Avec une douloureuse lucidité, Etty indique les motivations les plus profondes, les raisons métaphysiques du génocide : le monde ne peut changer si ne changent d’abord le cœur et la mentalité de chaque individu. Voilà le changement le plus radical qui demande une lutte plus dure. La victoire ne sera possible que si l’on réveille dans la conscience de l’homme l’image de Dieu. Pour cela, Etty s’exclame avec force : “Je ramènerai à la vie ce qui, chez les vivants, est déjà mort : ainsi n’y aura-t-il plus que la vie, une grande vie universelle, mon Dieu”. Etty veut devenir médiatrice entre Dieu et les hommes : “Je servirai moi-même de médiatrice pour tous ceux que je pourrai atteindre”. La relation je-tu s’ouvre au troisième terme : elle est vécue non dans l’espace fermé de son propre je, dans un intimisme solipsiste, mais au milieu des baraques du camp de concentration. En se chargeant d’une pauvre humanité, Etty assume la mission de rallumer dans le cœur de l’homme l’étincelle de l’Éternel, de faire découvrir à chacun son unicité dans le dialogue profond avec Dieu.

Cette originalité est aussi la tâche de la mission chrétienne.
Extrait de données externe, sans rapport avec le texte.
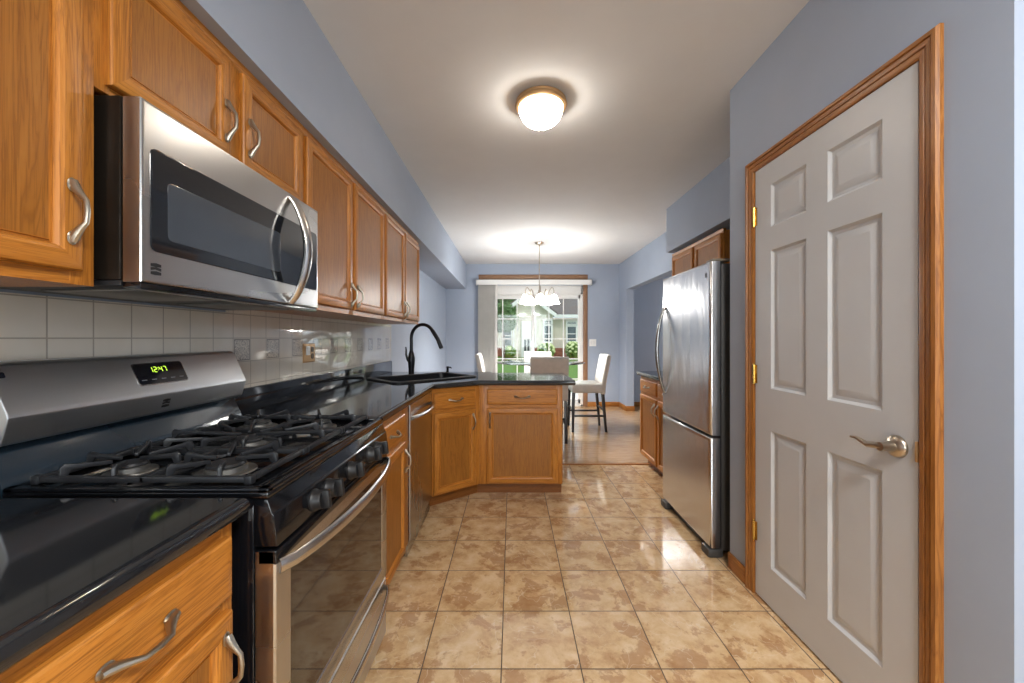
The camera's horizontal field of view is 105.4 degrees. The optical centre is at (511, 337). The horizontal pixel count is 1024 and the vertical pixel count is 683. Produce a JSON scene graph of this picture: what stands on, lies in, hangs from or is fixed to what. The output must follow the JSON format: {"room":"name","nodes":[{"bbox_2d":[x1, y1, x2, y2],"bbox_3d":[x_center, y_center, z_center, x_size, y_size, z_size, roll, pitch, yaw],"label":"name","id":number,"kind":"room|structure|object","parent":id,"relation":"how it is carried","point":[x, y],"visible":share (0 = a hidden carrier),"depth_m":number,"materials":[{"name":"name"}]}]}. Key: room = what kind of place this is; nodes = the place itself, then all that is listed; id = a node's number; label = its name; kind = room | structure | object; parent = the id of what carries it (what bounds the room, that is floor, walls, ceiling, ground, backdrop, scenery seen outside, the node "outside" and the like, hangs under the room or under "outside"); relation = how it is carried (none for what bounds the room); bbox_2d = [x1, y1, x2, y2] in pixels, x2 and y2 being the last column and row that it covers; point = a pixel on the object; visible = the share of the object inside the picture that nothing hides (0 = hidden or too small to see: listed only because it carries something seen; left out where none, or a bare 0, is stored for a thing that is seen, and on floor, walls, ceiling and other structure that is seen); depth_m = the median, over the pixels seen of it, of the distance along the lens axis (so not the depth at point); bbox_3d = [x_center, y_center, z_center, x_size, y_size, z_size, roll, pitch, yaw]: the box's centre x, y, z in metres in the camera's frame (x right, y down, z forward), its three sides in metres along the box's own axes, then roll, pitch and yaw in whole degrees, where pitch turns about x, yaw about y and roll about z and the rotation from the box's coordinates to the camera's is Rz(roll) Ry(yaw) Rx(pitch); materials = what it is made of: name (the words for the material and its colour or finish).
{"room":"kitchen","nodes":[
{"label":"kitchen","id":0,"kind":"room"},
{"bbox_2d":[0,269,445,371],"bbox_3d":[-1.260,-0.050,2.055,0.120,2.588,10.350,0,0,0],"label":"wall","id":1,"kind":"structure","parent":0,"point":[432,296],"depth_m":5.29,"materials":[{"name":"blue paint"}]},
{"bbox_2d":[0,0,93,286],"bbox_3d":[-1.012,-0.498,0.591,0.373,0.781,0.462,0,0,0],"label":"upper cabinet","id":2,"kind":"object","parent":1,"relation":"attached to","point":[47,46],"visible":1,"depth_m":0.73,"materials":[{"name":"brown wood"}]},
{"bbox_2d":[0,292,390,387],"bbox_3d":[-1.195,0.048,2.075,0.008,0.352,3.550,0,0,0],"label":"tile backsplash","id":3,"kind":"structure","parent":1,"relation":"attached to","point":[267,347],"depth_m":1.43,"materials":[{"name":"white tile"}]},
{"bbox_2d":[303,343,314,362],"bbox_3d":[-1.183,0.087,2.285,0.017,0.110,0.132,0,0,0],"label":"outlet plate","id":4,"kind":"object","parent":3,"relation":"attached to","point":[309,348],"visible":1,"depth_m":2.27,"materials":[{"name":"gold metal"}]},
{"bbox_2d":[306,346,309,354],"bbox_3d":[-1.179,0.073,2.256,0.011,0.052,0.030,0,0,0],"label":"switch","id":5,"kind":"object","parent":4,"relation":"attached to","point":[307,347],"depth_m":2.25,"materials":[{"name":"white plastic"}]},
{"bbox_2d":[94,0,302,201],"bbox_3d":[-1.012,-0.710,1.227,0.373,0.358,0.810,0,0,0],"label":"upper cabinet","id":6,"kind":"object","parent":1,"relation":"attached to","point":[159,52],"visible":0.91,"depth_m":1.07,"materials":[{"name":"brown wood"}]},
{"bbox_2d":[0,95,317,311],"bbox_3d":[-0.956,-0.316,1.225,0.468,0.416,0.770,0,0,0],"label":"microwave","id":7,"kind":"object","parent":6,"relation":"attached to","point":[179,220],"visible":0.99,"depth_m":0.96,"materials":[{"name":"silver metal"}]},
{"bbox_2d":[255,126,383,318],"bbox_3d":[-1.012,-0.508,2.147,0.373,0.761,1.030,0,0,0],"label":"upper cabinet","id":8,"kind":"object","parent":1,"relation":"attached to","point":[350,219],"visible":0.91,"depth_m":2.02,"materials":[{"name":"brown wood"}]},
{"bbox_2d":[339,208,418,323],"bbox_3d":[-1.012,-0.508,3.161,0.373,0.761,0.998,0,0,0],"label":"upper cabinet","id":9,"kind":"object","parent":1,"relation":"attached to","point":[401,250],"visible":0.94,"depth_m":3.03,"materials":[{"name":"brown wood"}]},
{"bbox_2d":[180,0,465,288],"bbox_3d":[-1.016,-1.117,2.045,0.368,0.454,10.090,0,0,0],"label":"soffit","id":10,"kind":"structure","parent":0,"point":[281,43],"depth_m":1.76,"materials":[{"name":"blue paint"}]},
{"bbox_2d":[303,0,809,263],"bbox_3d":[1.640,-1.404,2.055,5.920,0.120,10.350,0,0,0],"label":"ceiling","id":11,"kind":"structure","parent":0,"point":[646,85],"depth_m":2.21,"materials":[{"name":"paint"}]},
{"bbox_2d":[519,242,559,305],"bbox_3d":[0.385,-0.906,5.480,0.571,0.875,0.552,0,0,0],"label":"chandelier","id":12,"kind":"object","parent":11,"relation":"hanging from","point":[526,300],"visible":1,"depth_m":5.43,"materials":[{"name":"white glass"}]},
{"bbox_2d":[515,85,566,129],"bbox_3d":[0.164,-1.260,2.210,0.294,0.168,0.294,0,0,0],"label":"ceiling lamp","id":13,"kind":"object","parent":11,"relation":"attached to","point":[541,107],"visible":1,"depth_m":2.13,"materials":[{"name":"white glass"}]},
{"bbox_2d":[446,264,671,401],"bbox_3d":[1.700,-0.050,7.160,5.800,2.588,0.140,0,0,0],"label":"wall","id":14,"kind":"structure","parent":0,"point":[603,294],"depth_m":7.09,"materials":[{"name":"blue paint"}]},
{"bbox_2d":[479,275,587,279],"bbox_3d":[0.385,-1.105,7.075,1.980,0.087,0.030,0,0,0],"label":"trim","id":15,"kind":"structure","parent":14,"relation":"attached to","point":[481,277],"depth_m":7.07,"materials":[{"name":"wood"}]},
{"bbox_2d":[476,280,591,372],"bbox_3d":[0.393,0.082,7.022,2.075,2.245,0.134,0,0,0],"label":"vertical blind","id":16,"kind":"object","parent":14,"relation":"attached to","point":[487,289],"visible":0.8,"depth_m":6.99,"materials":[{"name":"white plastic"}]},
{"bbox_2d":[497,285,582,405],"bbox_3d":[0.385,0.144,7.143,1.810,2.200,0.135,0,0,0],"label":"door","id":17,"kind":"structure","parent":14,"relation":"in","point":[563,292],"depth_m":7.09,"materials":[{"name":"white plastic"}]},
{"bbox_2d":[583,285,587,406],"bbox_3d":[1.331,0.091,7.081,0.082,2.305,0.018,0,0,0],"label":"trim","id":18,"kind":"structure","parent":14,"relation":"attached to","point":[585,287],"depth_m":7.07,"materials":[{"name":"wood"}]},
{"bbox_2d":[589,339,595,345],"bbox_3d":[1.468,0.086,7.085,0.124,0.128,0.011,0,0,0],"label":"light switch","id":19,"kind":"object","parent":14,"relation":"attached to","point":[592,342],"visible":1,"depth_m":7.08,"materials":[{"name":"white plastic"}]},
{"bbox_2d":[588,402,618,406],"bbox_3d":[1.661,1.202,7.083,0.578,0.085,0.014,0,0,0],"label":"baseboard","id":20,"kind":"structure","parent":14,"relation":"attached to","point":[590,404],"depth_m":7.08,"materials":[{"name":"brown wood"}]},
{"bbox_2d":[364,406,842,682],"bbox_3d":[1.640,1.304,2.055,5.920,0.120,10.350,0,0,0],"label":"floor","id":21,"kind":"structure","parent":0,"point":[594,580],"depth_m":1.88,"materials":[{"name":"beige tile"}]},
{"bbox_2d":[0,523,244,682],"bbox_3d":[-0.854,0.807,0.580,0.656,0.873,0.460,0,0,0],"label":"base cabinet","id":22,"kind":"object","parent":21,"relation":"on","point":[175,625],"visible":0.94,"depth_m":0.63,"materials":[{"name":"brown wood"}]},
{"bbox_2d":[0,498,249,673],"bbox_3d":[-0.875,0.297,0.559,0.649,0.146,0.518,0,0,0],"label":"countertop","id":23,"kind":"structure","parent":22,"relation":"on","point":[63,560],"depth_m":0.61,"materials":[{"name":"stone"}]},
{"bbox_2d":[0,351,390,682],"bbox_3d":[-0.818,0.648,1.228,0.744,1.192,0.760,0,0,0],"label":"gas range","id":24,"kind":"object","parent":21,"relation":"on","point":[310,591],"visible":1,"depth_m":1.03,"materials":[{"name":"black metal"}]},
{"bbox_2d":[40,399,224,438],"bbox_3d":[-1.135,0.233,1.238,0.014,0.018,0.620,0,0,0],"label":"vent","id":25,"kind":"object","parent":24,"relation":"in","point":[109,425],"depth_m":1.17,"materials":[{"name":"metal"}]},
{"bbox_2d":[3,418,382,497],"bbox_3d":[-0.820,0.339,1.228,0.580,0.023,0.760,0,0,0],"label":"cooktop","id":26,"kind":"object","parent":24,"relation":"in","point":[276,481],"depth_m":0.97,"materials":[{"name":"black metal"}]},
{"bbox_2d":[255,454,390,682],"bbox_3d":[-0.503,0.719,1.228,0.114,0.507,0.754,0,0,0],"label":"oven","id":27,"kind":"object","parent":24,"relation":"in","point":[315,589],"depth_m":1.05,"materials":[{"name":"silver metal"}]},
{"bbox_2d":[383,406,411,584],"bbox_3d":[-0.854,0.807,1.903,0.656,0.873,0.565,0,0,0],"label":"base cabinet","id":28,"kind":"object","parent":21,"relation":"on","point":[396,427],"visible":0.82,"depth_m":1.94,"materials":[{"name":"brown wood"}]},
{"bbox_2d":[403,391,434,556],"bbox_3d":[-0.846,0.802,2.495,0.668,0.860,0.606,0,0,0],"label":"dishwasher","id":29,"kind":"object","parent":21,"relation":"on","point":[420,411],"visible":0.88,"depth_m":2.41,"materials":[{"name":"silver metal"}]},
{"bbox_2d":[430,385,479,505],"bbox_3d":[-0.484,0.807,3.046,0.438,0.873,0.356,0,0,-38],"label":"base cabinet","id":30,"kind":"object","parent":21,"relation":"on","point":[456,411],"visible":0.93,"depth_m":2.93,"materials":[{"name":"brown wood"}]},
{"bbox_2d":[475,353,484,371],"bbox_3d":[-0.239,0.732,5.520,0.518,1.025,0.450,0,0,0],"label":"counter chair","id":31,"kind":"object","parent":21,"relation":"on","point":[479,358],"visible":0.14,"depth_m":5.30,"materials":[{"name":"fabric"}]},
{"bbox_2d":[477,385,561,492],"bbox_3d":[0.059,0.807,3.342,0.676,0.873,0.656,0,0,0],"label":"base cabinet","id":32,"kind":"object","parent":21,"relation":"on","point":[521,425],"visible":0.94,"depth_m":3.06,"materials":[{"name":"brown wood"}]},
{"bbox_2d":[233,361,575,421],"bbox_3d":[-0.352,0.297,2.731,1.694,0.146,2.198,0,0,0],"label":"countertop","id":33,"kind":"structure","parent":32,"relation":"on","point":[334,392],"depth_m":2.24,"materials":[{"name":"stone"}]},
{"bbox_2d":[366,372,475,383],"bbox_3d":[-0.735,0.419,3.225,0.770,0.202,0.510,0,0,-45],"label":"sink","id":34,"kind":"object","parent":33,"relation":"in","point":[422,377],"visible":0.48,"depth_m":3.31,"materials":[{"name":"black metal"}]},
{"bbox_2d":[405,323,442,373],"bbox_3d":[-0.777,0.099,3.419,0.388,0.463,0.064,0,0,23],"label":"faucet","id":35,"kind":"object","parent":33,"relation":"on","point":[410,358],"visible":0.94,"depth_m":3.44,"materials":[{"name":"black metal"}]},
{"bbox_2d":[524,351,551,372],"bbox_3d":[0.420,0.732,6.159,0.450,1.025,0.518,0,0,0],"label":"counter chair","id":36,"kind":"object","parent":21,"relation":"on","point":[527,354],"visible":0.1,"depth_m":6.35,"materials":[{"name":"fabric"}]},
{"bbox_2d":[496,360,584,365],"bbox_3d":[0.400,0.790,5.500,1.240,0.907,1.240,0,0,0],"label":"dining table","id":37,"kind":"object","parent":21,"relation":"on","point":[506,362],"visible":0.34,"depth_m":5.37,"materials":[{"name":"clear glass"}]},
{"bbox_2d":[530,357,568,443],"bbox_3d":[0.440,0.732,4.791,0.450,1.025,0.518,0,0,0],"label":"counter chair","id":38,"kind":"object","parent":21,"relation":"on","point":[537,364],"visible":0.37,"depth_m":4.55,"materials":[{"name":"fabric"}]},
{"bbox_2d":[567,353,610,431],"bbox_3d":[1.049,0.732,5.360,0.518,1.025,0.450,0,0,0],"label":"counter chair","id":39,"kind":"object","parent":21,"relation":"on","point":[596,386],"visible":0.94,"depth_m":5.15,"materials":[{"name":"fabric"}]},
{"bbox_2d":[562,463,649,464],"bbox_3d":[1.177,1.240,3.840,1.545,0.008,0.044,0,0,0],"label":"trim","id":40,"kind":"structure","parent":21,"relation":"on","point":[562,463],"depth_m":3.83,"materials":[{"name":"brown wood"}]},
{"bbox_2d":[640,376,666,475],"bbox_3d":[1.580,0.807,3.420,0.701,0.873,0.940,0,0,0],"label":"base cabinet","id":41,"kind":"object","parent":21,"relation":"on","point":[651,395],"visible":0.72,"depth_m":3.55,"materials":[{"name":"brown wood"}]},
{"bbox_2d":[636,371,662,380],"bbox_3d":[1.599,0.350,3.425,0.699,0.040,0.990,0,0,0],"label":"countertop","id":42,"kind":"structure","parent":41,"relation":"on","point":[653,375],"depth_m":3.63,"materials":[{"name":"stone"}]},
{"bbox_2d":[655,258,729,557],"bbox_3d":[1.473,0.396,2.555,0.854,1.696,0.708,0,0,0],"label":"refrigerator","id":43,"kind":"object","parent":21,"relation":"on","point":[695,314],"visible":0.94,"depth_m":2.35,"materials":[{"name":"silver metal"}]},
{"bbox_2d":[619,232,673,405],"bbox_3d":[2.015,-0.050,4.555,0.130,2.588,5.070,0,0,0],"label":"wall","id":44,"kind":"structure","parent":0,"point":[651,263],"depth_m":6.65,"materials":[{"name":"blue paint"}]},
{"bbox_2d":[619,402,625,410],"bbox_3d":[1.943,1.202,6.856,0.014,0.085,0.440,0,0,0],"label":"baseboard","id":45,"kind":"structure","parent":44,"relation":"attached to","point":[621,405],"depth_m":6.83,"materials":[{"name":"brown wood"}]},
{"bbox_2d":[626,406,634,410],"bbox_3d":[2.015,1.202,6.643,0.158,0.085,0.014,0,0,0],"label":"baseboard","id":46,"kind":"structure","parent":44,"relation":"attached to","point":[628,408],"depth_m":6.64,"materials":[{"name":"brown wood"}]},
{"bbox_2d":[672,228,729,275],"bbox_3d":[1.792,-0.658,3.535,0.312,0.404,0.970,0,0,0],"label":"upper cabinet","id":47,"kind":"object","parent":44,"relation":"attached to","point":[717,244],"visible":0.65,"depth_m":3.36,"materials":[{"name":"brown wood"}]},
{"bbox_2d":[666,157,729,252],"bbox_3d":[1.781,-1.116,3.095,0.338,0.456,1.950,0,0,0],"label":"wall","id":48,"kind":"structure","parent":0,"point":[704,210],"depth_m":3.33,"materials":[{"name":"blue paint"}]},
{"bbox_2d":[730,0,1023,682],"bbox_3d":[1.633,-0.050,1.520,0.895,2.588,1.200,0,0,0],"label":"wall","id":49,"kind":"structure","parent":0,"point":[829,47],"depth_m":1.02,"materials":[{"name":"blue paint"}]},
{"bbox_2d":[728,552,744,583],"bbox_3d":[1.178,1.202,2.041,0.014,0.085,0.158,0,0,0],"label":"baseboard","id":50,"kind":"structure","parent":49,"relation":"attached to","point":[734,564],"depth_m":2.03,"materials":[{"name":"brown wood"}]},
{"bbox_2d":[752,61,918,682],"bbox_3d":[1.169,0.213,1.522,0.095,2.037,0.779,0,0,0],"label":"door","id":51,"kind":"structure","parent":49,"relation":"in","point":[835,530],"depth_m":1.40,"materials":[{"name":"white paint"}]},
{"bbox_2d":[745,27,933,593],"bbox_3d":[1.236,0.190,1.514,0.138,2.109,0.888,0,0,0],"label":"door frame","id":52,"kind":"structure","parent":49,"relation":"attached to","point":[749,175],"depth_m":1.90,"materials":[{"name":"brown wood"}]},
{"bbox_2d":[919,23,943,682],"bbox_3d":[1.176,0.190,1.099,0.018,2.109,0.058,0,0,0],"label":"door frame","id":53,"kind":"structure","parent":49,"relation":"in","point":[931,59],"depth_m":1.08,"materials":[{"name":"brown wood"}]},
{"label":"outside","id":54,"kind":"structure","parent":0,"visible":0},
{"bbox_2d":[497,356,577,379],"bbox_3d":[5.000,1.224,33.695,70.000,0.360,52.610,0,0,0],"label":"lawn","id":55,"kind":"structure","parent":54,"point":[573,369],"depth_m":16.00,"materials":[{"name":"green plant"}]},
{"bbox_2d":[497,299,514,304],"bbox_3d":[-1.266,-2.805,36.047,7.374,7.700,7.296,0,0,0],"label":"tree","id":56,"kind":"object","parent":55,"relation":"on","point":[498,300],"visible":0.05,"depth_m":33.57,"materials":[{"name":"green plant"}]},
{"bbox_2d":[497,301,518,360],"bbox_3d":[-0.411,-0.246,17.999,1.531,2.943,1.515,0,0,0],"label":"tree","id":57,"kind":"object","parent":55,"relation":"on","point":[509,311],"visible":0.69,"depth_m":17.70,"materials":[{"name":"green plant"}]},
{"bbox_2d":[505,345,516,357],"bbox_3d":[-0.172,0.781,21.486,0.847,0.787,0.862,0,0,0],"label":"shrub","id":58,"kind":"object","parent":55,"relation":"on","point":[510,352],"visible":0.86,"depth_m":21.27,"materials":[{"name":"green plant"}]},
{"bbox_2d":[497,299,577,356],"bbox_3d":[1.579,-0.925,25.825,15.795,4.017,8.350,0,0,0],"label":"house","id":59,"kind":"structure","parent":55,"relation":"on","point":[570,305],"depth_m":22.00,"materials":[{"name":"beige"}]},
{"bbox_2d":[537,342,555,355],"bbox_3d":[1.860,0.695,21.313,1.044,0.925,1.065,0,0,0],"label":"shrub","id":60,"kind":"object","parent":55,"relation":"on","point":[543,346],"visible":0.6,"depth_m":21.03,"materials":[{"name":"green plant"}]},
{"bbox_2d":[565,341,577,357],"bbox_3d":[3.302,0.667,21.101,0.950,1.014,0.934,0,0,0],"label":"shrub","id":61,"kind":"object","parent":55,"relation":"on","point":[571,348],"visible":0.91,"depth_m":20.88,"materials":[{"name":"green plant"}]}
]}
Laisser émerger les hommes de la multitude, les appeler par nom, donner un nom à l’aimé, faire en sorte qu’il ait une valeur unique. Ce n’est pas l’humanité, ce n’est pas l’homme en général, mais l’homme concret que je suis qui est le centre, le cœur de tout l’univers, le terme de l’amour de Dieu.

Etty croit jusqu’aux conséquences les plus extrêmes que pour vaincre la trahison, l’abrutissement, la division qui rendent l’homme pareil à une bête féroce, même dans la condition de victime innocente, la seule chose que nous pouvons sauver et “aussi la seule chose qui compte : c’est un peu de toi en nous, mon Dieu”. Voilà le défi qu’Etty lance à elle-même, à ses gens, à ses bourreaux.
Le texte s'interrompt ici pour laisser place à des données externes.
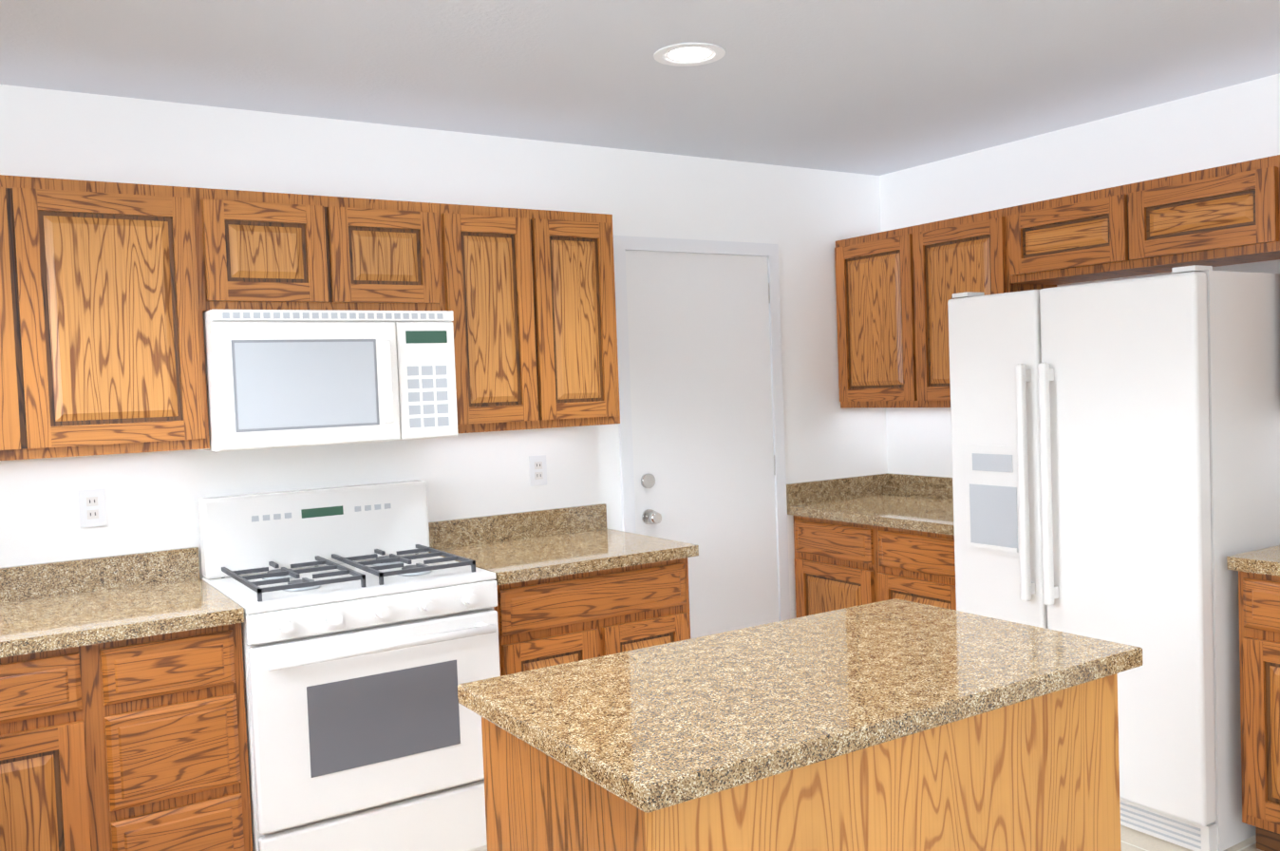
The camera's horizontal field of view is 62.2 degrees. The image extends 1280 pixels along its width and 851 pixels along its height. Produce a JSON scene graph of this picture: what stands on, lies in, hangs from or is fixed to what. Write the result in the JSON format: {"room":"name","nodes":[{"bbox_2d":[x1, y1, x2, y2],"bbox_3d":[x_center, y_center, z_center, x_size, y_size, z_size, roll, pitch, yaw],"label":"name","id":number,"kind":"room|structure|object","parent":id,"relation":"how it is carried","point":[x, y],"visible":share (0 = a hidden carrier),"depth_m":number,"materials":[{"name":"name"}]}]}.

La responsabilité pour l’autre

Dans cet élan, elle partage volontairement le sort de ses gens. Elle veut être du côté de son peuple et avec son peuple, faire sienne sa souffrance, malgré la possibilité qu’elle a de se sauver.

Ce sens de la responsabilité pour autrui n’a rien à voir avec une exaltation de la souffrance. Celle-ci ne doit être ni justifiée, ce serait immoral, ni recherchée non plus, ce serait pervers. C’est plutôt à cause du fait d’être des hommes que l’on se trouve impliqué dans la souffrance : “Il n’est pas au-dessous de la dignité humaine – réfléchit Etty – de souffrir”, c’est-à-dire : on peut souffrir de manière digne, ou indigne de l’homme. Ce qui compte “c’est la façon de la supporter, savoir lui assigner sa place dans la vie tout en continuant à accepter cette vie”. La responsabilité pour autrui suppose d’abord qu’une conscience se mette à la place d’une autre, sans pour autant que cette dernière soit éliminée de sa place, déchargée à son tour de sa propre responsabilité. Voilà la dynamique à laquelle Etty prend consciemment part lorsqu’en observant la vie tragique et agressive des prisonniers des baraques de Westerbork elle affirme :

“Laissez-moi être la baraque-refuge de la meilleure part de vous-mêmes, cette part certainement présente en chacun de vous. Je n’ai pas tant à agir, je veux seulement être là. De ce corps, laissez-moi donc être l’âme. Et chez chacun de ces gens, j’ai trouvé en effet un geste, un regard, qui dépassait de loin leur niveau habituel et dont ils avaient sans doute à peine conscience. Et je m’en sentais la dépositaire”.

Passion pour la beauté et le sens de la vie

La richesse intérieure d’Etty et de sa confiance en Dieu n’exorcise pas la beauté terrestre et la passion humaine. L’ascèse n’est pas pour elle la négation de la vie terrestre, mais plutôt sa plus profonde célébration. Etty aime la vie : elle mange volontiers, elle veut être femme, désire les belles choses, la tendresse lui fait plaisir, elle ne cache pas ses passions. Elle entre en contact avec Dieu non malgré son existence physique, mais bien en elle et grâce à elle.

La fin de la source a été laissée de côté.